Congenica to Provide Clinical Decision Support for U.K.'s NHS Genomic Medicine Service

October 17, 2018
Congenica to Provide Clinical Decision Support for U.K.'s NHS Genomic Medicine Service
Congenica will provide diagnostic decision support services for the just-launched National Health Service (NHS) Genomic Medicine Service, through which patients with rare and inherited diseases as well as cancer will be able to access genomic testing. [Source: Congenica]

Congenica said today it will provide diagnostic decision support services for the just-launched National Health Service (NHS) Genomic Medicine Service, through a multi-year contract with Genomics England whose value was not disclosed.

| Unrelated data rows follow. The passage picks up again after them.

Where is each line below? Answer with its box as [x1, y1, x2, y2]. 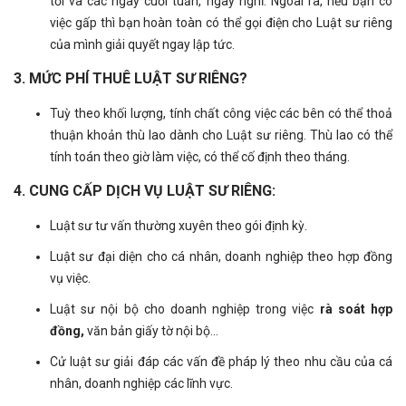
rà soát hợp [319, 301, 393, 316]
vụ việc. [50, 271, 91, 286]
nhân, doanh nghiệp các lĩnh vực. [50, 375, 233, 391]
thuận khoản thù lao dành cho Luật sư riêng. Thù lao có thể [50, 128, 392, 143]
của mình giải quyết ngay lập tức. [50, 37, 235, 53]
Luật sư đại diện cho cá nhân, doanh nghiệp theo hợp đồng [50, 249, 392, 265]
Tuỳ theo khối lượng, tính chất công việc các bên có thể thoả [50, 106, 392, 121]
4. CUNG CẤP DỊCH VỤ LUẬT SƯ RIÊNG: [14, 182, 275, 200]
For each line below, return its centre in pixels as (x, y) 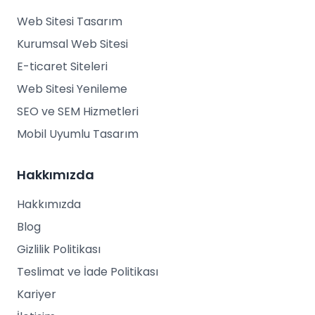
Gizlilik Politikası (59, 249)
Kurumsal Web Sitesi (72, 44)
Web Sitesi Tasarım (70, 21)
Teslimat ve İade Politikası (88, 272)
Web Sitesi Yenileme (72, 89)
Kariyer (37, 294)
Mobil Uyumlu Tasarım (78, 134)
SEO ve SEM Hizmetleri (78, 111)
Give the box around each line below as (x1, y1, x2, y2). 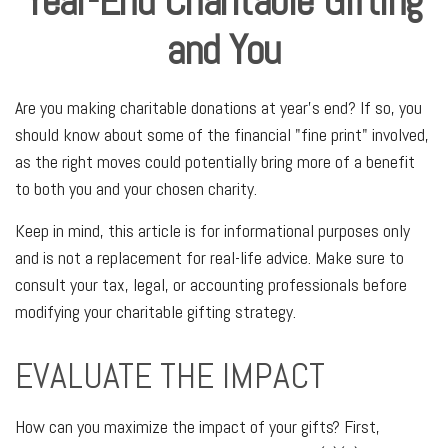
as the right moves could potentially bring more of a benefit (15, 150, 415, 173)
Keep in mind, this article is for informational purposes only (15, 219, 410, 242)
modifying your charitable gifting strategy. (15, 300, 296, 323)
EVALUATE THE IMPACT (15, 353, 325, 399)
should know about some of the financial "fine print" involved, (15, 123, 429, 146)
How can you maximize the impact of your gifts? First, (15, 415, 380, 438)
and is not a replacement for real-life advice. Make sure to (15, 246, 404, 269)
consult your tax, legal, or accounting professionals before (15, 273, 407, 296)

Based in Cambridge, U.K., at the Welcome Genome Campus, Congenica is a provider of clinical genomics interpretation software. The company has developed the clinical genomics analysis platform Sapientia, designed to analyze, interpret, and generate clinically actionable reports on patient derived genomic data.

Launched this month, the NHS Genomic Medicine Service will include a network of genomic laboratory hubs around the U.K. designed to serve patients with a variety of needs. Through the service, patients with rare and inherited diseases as well as cancer will be able to access genomic testing—an area of focus for Sapientia.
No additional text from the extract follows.